Human Chimp Genome Similarity

glipsnort · June 19, 2018, 1:03am

RichardBuggs:

The authors aligned PanTro4 with Hg38 using MUMmer. They write (emphasis added):

“MUMmer had 2.782 Gb of the sequence in mutual best alignments, where each location in the chimp was aligned to its best hit in human and vice versa, with an average identity of 98.07%. The 1.93% nucleotide-level divergence found here is higher than the 1.23% reported in the original chimpanzee genome paper [25]. Our higher divergence is likely due to two factors: first, the 2005 report was based on 2.4 Gb of aligned sequence from older versions of both genomes, while ours is based on 2.782 Gb (16% more sequence) aligned between the current, more-complete versions of both genomes. Second, the original report used different methods, and may have counted fewer small indels than were counted in our alignments. Approximately 306 Mb (9.91%) of the human sequence did not align to the chimpanzee sequence, while 138 Mb (4.15%) of the chimpanzee sequence did not align to human. We detected 390 Mb in alignments where multiple sequences from chimpanzee aligned to the same location in human sequence and thus only one was chosen as the best alignment based on alignment identity.”

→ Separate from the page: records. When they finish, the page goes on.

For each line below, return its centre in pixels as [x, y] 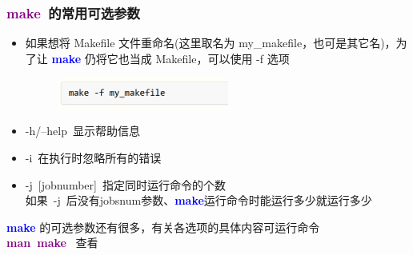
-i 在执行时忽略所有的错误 [93, 157]
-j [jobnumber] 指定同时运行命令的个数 [125, 184]
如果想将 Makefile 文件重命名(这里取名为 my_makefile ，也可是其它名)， [211, 43]
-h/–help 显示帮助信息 [82, 131]
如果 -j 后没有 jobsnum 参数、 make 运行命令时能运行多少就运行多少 [198, 200]
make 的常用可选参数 [73, 12]
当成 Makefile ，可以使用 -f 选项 [209, 58]
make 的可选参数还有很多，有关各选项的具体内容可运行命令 [163, 227]
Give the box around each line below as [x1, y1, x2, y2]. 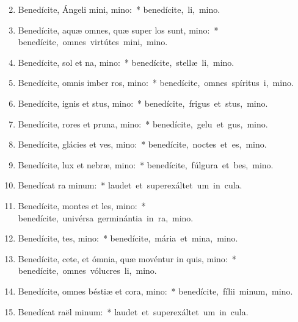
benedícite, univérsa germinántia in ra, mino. [18, 211, 194, 224]
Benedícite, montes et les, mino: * [18, 199, 146, 212]
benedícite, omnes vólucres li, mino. [18, 264, 157, 277]
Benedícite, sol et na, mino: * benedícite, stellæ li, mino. [18, 55, 234, 68]
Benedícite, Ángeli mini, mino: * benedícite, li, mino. [18, 3, 220, 15]
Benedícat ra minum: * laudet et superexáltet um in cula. [18, 179, 242, 191]
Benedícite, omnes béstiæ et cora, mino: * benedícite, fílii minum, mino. [18, 284, 293, 297]
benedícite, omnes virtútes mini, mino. [18, 35, 168, 48]
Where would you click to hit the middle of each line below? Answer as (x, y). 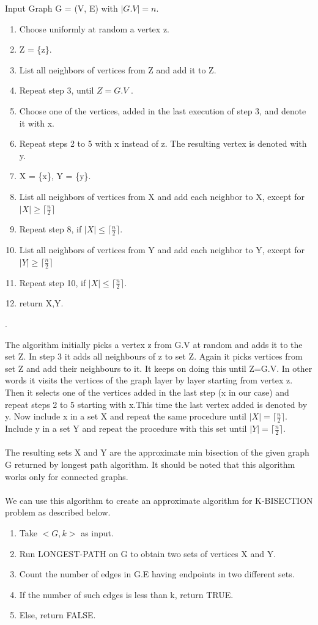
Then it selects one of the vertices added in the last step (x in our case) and (147, 392)
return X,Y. (41, 303)
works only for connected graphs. (67, 476)
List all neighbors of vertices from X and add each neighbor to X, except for (162, 196)
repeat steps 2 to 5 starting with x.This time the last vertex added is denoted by (156, 404)
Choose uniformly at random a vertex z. (94, 28)
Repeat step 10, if (53, 282)
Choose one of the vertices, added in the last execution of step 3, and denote (163, 110)
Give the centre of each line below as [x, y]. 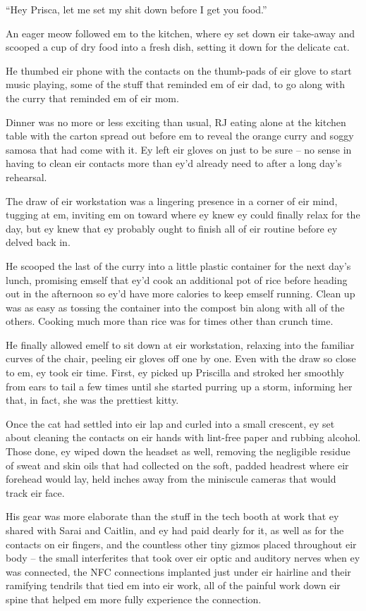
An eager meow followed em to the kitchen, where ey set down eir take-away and [181, 33]
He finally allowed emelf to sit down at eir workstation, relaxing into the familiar [180, 344]
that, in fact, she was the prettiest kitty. [92, 400]
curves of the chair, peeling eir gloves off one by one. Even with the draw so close [181, 358]
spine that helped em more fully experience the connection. [134, 599]
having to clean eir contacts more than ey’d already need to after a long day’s [174, 163]
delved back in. [38, 242]
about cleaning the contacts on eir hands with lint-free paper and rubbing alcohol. [183, 437]

The important thing to note here is how different the alignment success was going in the two directions: 90% of the human genome aligned to chimpanzee, while 96% of the chimpanzee genome aligned to human. Now this could mean that humans have an extra 6% of their genome that is unique to our species, but it is far more likely that the lower success represents the imperfect nature of the chimpanzee assembly that the human is being aligned against. This is the obvious conclusion, and presumably the source of the 96% in the paper’s abstract.

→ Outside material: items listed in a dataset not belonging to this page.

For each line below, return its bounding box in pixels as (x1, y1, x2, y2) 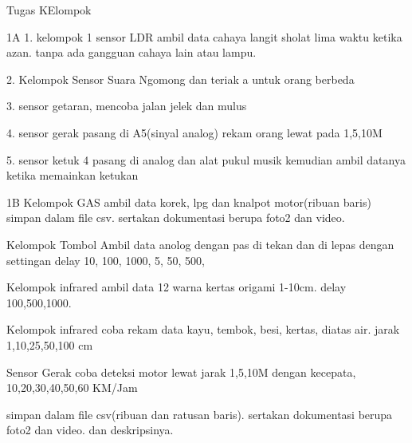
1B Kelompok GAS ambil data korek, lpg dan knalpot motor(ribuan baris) (6, 193, 371, 210)
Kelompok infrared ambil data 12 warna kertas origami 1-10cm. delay (6, 279, 347, 295)
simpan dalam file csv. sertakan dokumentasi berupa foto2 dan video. (6, 209, 345, 226)
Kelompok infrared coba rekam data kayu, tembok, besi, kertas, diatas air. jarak (6, 321, 400, 338)
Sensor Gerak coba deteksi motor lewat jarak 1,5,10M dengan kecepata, (6, 363, 356, 380)
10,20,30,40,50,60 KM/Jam (6, 379, 138, 396)
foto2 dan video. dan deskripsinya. (6, 421, 174, 438)
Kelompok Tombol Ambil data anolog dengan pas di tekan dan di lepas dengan (6, 235, 394, 252)
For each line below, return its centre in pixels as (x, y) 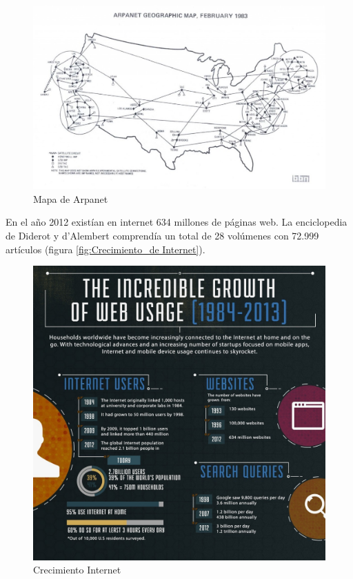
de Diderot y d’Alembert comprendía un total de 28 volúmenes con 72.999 (162, 236)
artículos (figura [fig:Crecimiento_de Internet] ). (105, 249)
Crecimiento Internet (77, 570)
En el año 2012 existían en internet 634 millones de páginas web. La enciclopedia (176, 222)
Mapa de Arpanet (71, 198)
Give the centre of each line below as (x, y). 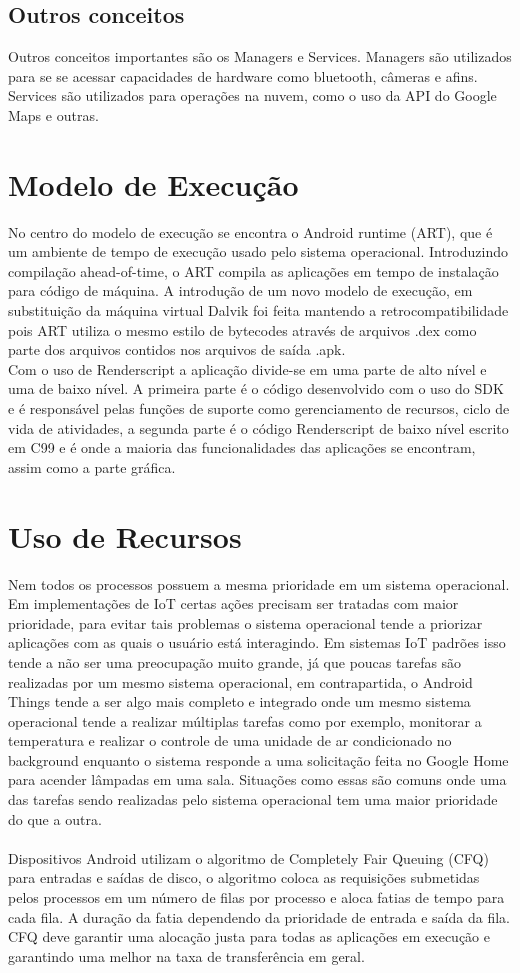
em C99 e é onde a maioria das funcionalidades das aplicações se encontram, (242, 447)
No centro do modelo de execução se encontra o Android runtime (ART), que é (250, 231)
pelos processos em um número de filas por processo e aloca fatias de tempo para (256, 897)
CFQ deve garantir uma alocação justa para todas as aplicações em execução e (249, 936)
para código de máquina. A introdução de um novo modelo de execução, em (240, 290)
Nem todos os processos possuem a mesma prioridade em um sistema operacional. (259, 583)
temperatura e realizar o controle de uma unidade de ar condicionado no (230, 740)
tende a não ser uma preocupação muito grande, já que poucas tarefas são (235, 661)
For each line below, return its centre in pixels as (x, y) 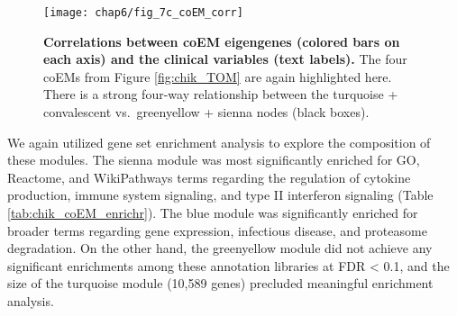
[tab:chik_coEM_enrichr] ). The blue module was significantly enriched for (213, 212)
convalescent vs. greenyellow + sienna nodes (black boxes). (206, 112)
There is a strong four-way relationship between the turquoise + (221, 94)
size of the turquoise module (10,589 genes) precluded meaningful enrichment (220, 283)
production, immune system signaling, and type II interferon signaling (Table (220, 195)
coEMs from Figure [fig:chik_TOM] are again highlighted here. (218, 76)
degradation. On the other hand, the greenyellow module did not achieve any (220, 248)
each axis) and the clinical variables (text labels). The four (225, 59)
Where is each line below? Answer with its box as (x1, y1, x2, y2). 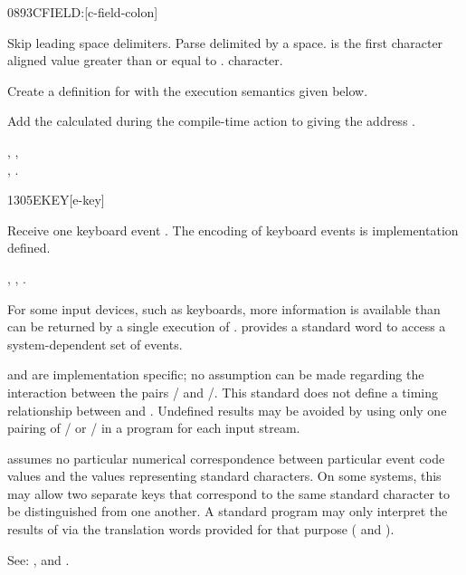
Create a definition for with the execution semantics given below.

Now, of course it’s possible that if the equivalent 6% of the chimpanzee genome were better assembled, it would show little similarity with human DNA and that alignment in both directions would only be about 90% successful. But I see no reason to think that that would be the case.

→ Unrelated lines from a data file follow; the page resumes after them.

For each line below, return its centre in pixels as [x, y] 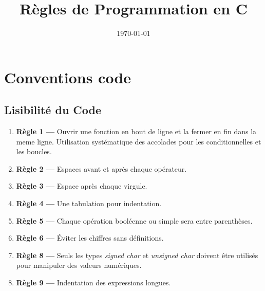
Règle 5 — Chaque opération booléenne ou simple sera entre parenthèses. [134, 220]
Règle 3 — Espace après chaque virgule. [82, 186]
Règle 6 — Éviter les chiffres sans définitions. [90, 238]
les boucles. [34, 151]
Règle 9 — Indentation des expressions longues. [93, 283]
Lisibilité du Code [53, 110]
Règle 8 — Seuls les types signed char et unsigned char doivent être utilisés [137, 255]
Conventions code [68, 77]
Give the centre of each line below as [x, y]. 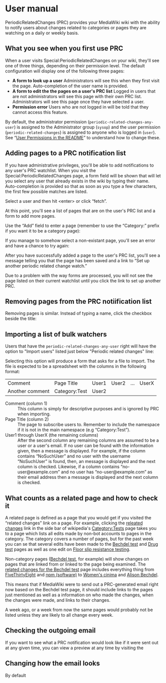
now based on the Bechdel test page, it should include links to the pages [79, 590]
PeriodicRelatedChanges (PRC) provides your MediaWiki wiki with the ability [83, 22]
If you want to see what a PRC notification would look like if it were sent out [82, 642]
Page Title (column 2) [27, 419]
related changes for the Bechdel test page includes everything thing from [80, 569]
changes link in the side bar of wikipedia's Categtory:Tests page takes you [81, 528]
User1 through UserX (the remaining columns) [52, 435]
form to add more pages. [30, 216]
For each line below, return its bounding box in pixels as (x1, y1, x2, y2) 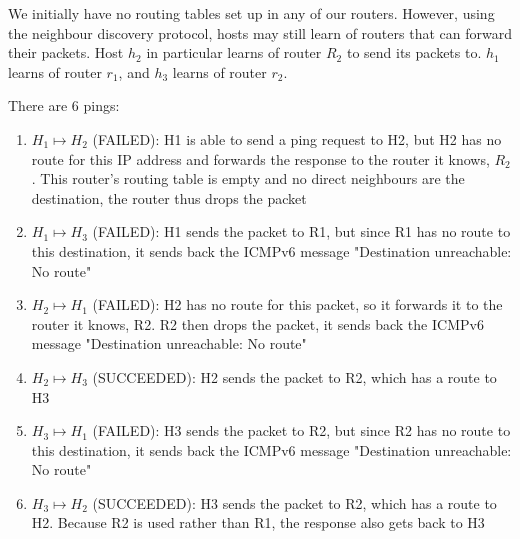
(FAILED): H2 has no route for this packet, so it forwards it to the (92, 294, 503, 315)
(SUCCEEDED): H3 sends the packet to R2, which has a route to (92, 492, 497, 513)
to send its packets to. (346, 42, 482, 63)
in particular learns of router (146, 42, 322, 63)
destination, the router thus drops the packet (31, 187, 307, 208)
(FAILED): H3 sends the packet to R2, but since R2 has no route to (92, 420, 511, 441)
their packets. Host (8, 42, 124, 63)
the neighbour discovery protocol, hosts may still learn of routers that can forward (8, 22, 512, 43)

It’s appropriate to have doubts. If you want to draw conclusions about the overall identity of human and chimpanzee DNA, you should have some kind of understanding of how good your procedure is at estimating that quantity, especially since the procedure in question wasn’t designed for this purpose and since nobody here knows much about it. Most of the DNA you’re interested in – in particular the segmental duplications – lie in the trickiest parts of the genome to align, and the tricky bits can be quite tricky. Recent segmental duplications are nearly identical in sequence, and yes, I’d like to know how often the alignment pipeline picks the wrong copy, thereby breaking the best reciprocal alignment.